Thank you for using scVI. This is a bit strange as GPU memory usage should be constant during training. Is it possible to run with the INFO statements? Maybe it has something to do with the early stopping?
The only other possibility I see is
https://github.com/YosefLab/scVI/blob/dabf88291d15f19d2290026ef9c35504dd20a3ce/scvi/inference/trainer.py#L214
where, self.current_loss should actually be equal to loss.item()
A tangential thought is that I'm surprised it takes at least 140 epochs with that many cells. I'd guess that the ELBO converges around ~20 epochs.
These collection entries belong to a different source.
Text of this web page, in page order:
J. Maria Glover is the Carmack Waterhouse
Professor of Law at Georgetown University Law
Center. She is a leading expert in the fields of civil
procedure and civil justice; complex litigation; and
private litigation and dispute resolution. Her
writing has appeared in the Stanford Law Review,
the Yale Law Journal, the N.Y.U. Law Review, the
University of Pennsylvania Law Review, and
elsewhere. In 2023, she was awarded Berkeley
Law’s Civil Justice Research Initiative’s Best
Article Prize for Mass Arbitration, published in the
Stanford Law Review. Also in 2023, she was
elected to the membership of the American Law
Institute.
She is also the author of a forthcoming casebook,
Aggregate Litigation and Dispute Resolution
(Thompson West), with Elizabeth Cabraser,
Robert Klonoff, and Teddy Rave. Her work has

We'll continue to look into it.
Also, what version of pytorch are you using? I'd also see in the meantime if updating helps.
Hi @sjfleming, thanks for posting this issue.
I agree with Adam, indeed I think it's surprising the early stopping did not converge after much less than 50 iterations. We are looking into this, there might be some part of the computational graph that is not cleared and takes up memory. It should be some side effect we are not aware of. Let us keep in touch.
Thanks for your comments. The PyTorch version I'm running is
pytorch 1.5.0
I typically see that we don't reach convergence until out past 100 epochs. Perhaps my early stopping parameters are more stringent than what you usually use? Might be worth noting also that we often have a rather large number of "batches"... anywhere from 10 to 80. The learning curve does flatten out substantially by nearly epoch 50, but there is still enough of a downward trend that it doesn't trigger early stopping, so I just let it run.
Thanks again for looking into this.
Hi @sjfleming -- on our master branch we just merged our new backend which uses Pytorch lightning. You can view the docs using the latest version of the readthedocs page. I'd be surprised if this issue still exists.
Remark to self, it would be great to manually check if we can reproduce this bug, as scalability is an important feature of the codebase.
should we create a random anndata matrix of large size (1M per 20k) and try to run scvi overnight?
yes that's a good idea
@khalilouardini would you like to work on this issue? it should be a quick one! Please try to run scVI with either a simulated AnnData or with the 1.3M cells dataset from 10x genomics (that we should have access directly from the codebase) and check that the training complete without troubles
Well @khalilouardini you should monitor the memory used, both on a cpu run over time and gpu run over time. Thanks!
Ok I'm on it!
@watiss can you take a look into this? You can use this callback to the trainer:
https://pytorch-lightning.readthedocs.io/en/stable/api/pytorch_lightning.callbacks.gpu_stats_monitor.html
Any updates on this?
I'm not sure this is still an issue, are you running into this issue @PedroMilanezAlmeida ?
For what it's worth, I do suspect the original issue was resolved when scvi was moved to the new pytorch-lightning backend. I haven't personally seen the issue since then, though I admit I haven't tried to do any comprehensive testing.
@adamgayoso
I'm not sure this is still an issue, are you running into this issue @PedroMilanezAlmeida ?
I am not currently running into this issue but need to make a decision about which platform to use moving forward for several very large projects.
Got it. FWIW, this should be one of the most memory-efficient platforms for single-cell integration.
I'm going to close this issue as it's not clear that it's still a problem. The issue was created before our lightning integration and therefore any custom training code that could have caused a leak has been removed.